Whether these countervailing forces will be able to continue to offset the inflation generating impact of energy and commodity prices is of course uncertain. But the outcome depends a lot on the credibility that can be attached to the central banks ' commitment to preserve price stability. Moderating nominal wage increases would become an exceedingly difficult task if market participants were to lose their confidence in the ability of central banks to deliver price stability. I believe that this credibility, gained so painfully during the 1980s and 90s, has so far been preserved. The observation of policy decisions taken by the major central banks over the past years encourages me to believe that this situation will continue to prevail. This explains why my concern is not an overwhelming one.

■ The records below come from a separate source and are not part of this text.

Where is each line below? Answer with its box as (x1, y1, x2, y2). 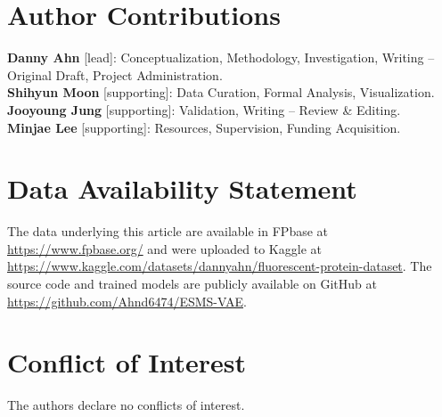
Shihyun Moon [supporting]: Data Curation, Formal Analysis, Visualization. (7, 83, 435, 102)
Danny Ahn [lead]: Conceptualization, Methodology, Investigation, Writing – (7, 48, 435, 67)
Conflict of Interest (7, 344, 247, 380)
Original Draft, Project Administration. (7, 65, 223, 84)
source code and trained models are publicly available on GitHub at (7, 274, 377, 292)
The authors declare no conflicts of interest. (7, 396, 245, 414)
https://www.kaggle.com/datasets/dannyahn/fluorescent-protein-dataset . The (7, 257, 432, 275)
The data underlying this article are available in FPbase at (7, 222, 329, 241)

When it comes, however, to assessing the potential impact of excess liquidity on financial stability my concern becomes an unqualified one. There are several reasons for this. A general concern is that abundant liquidity creates a favourable breeding ground for asset prices bubbles, or if you dislike the use of this word, for allowing asset prices to have rates of increase lastingly outstripping that of consumer prices. The danger here is that such developments affect the main groups of asset prices simultaneously, i.e. both financial assets and real estate. I realise of course that it is exceedingly difficult to ascertain when an asset price boom turns into a bubble, but the fact is that there have been and will be bubbles. And the trouble with bubbles is that, instead of gently deflating, they often tend to collapse, with potentially damaging consequences for systemic stability.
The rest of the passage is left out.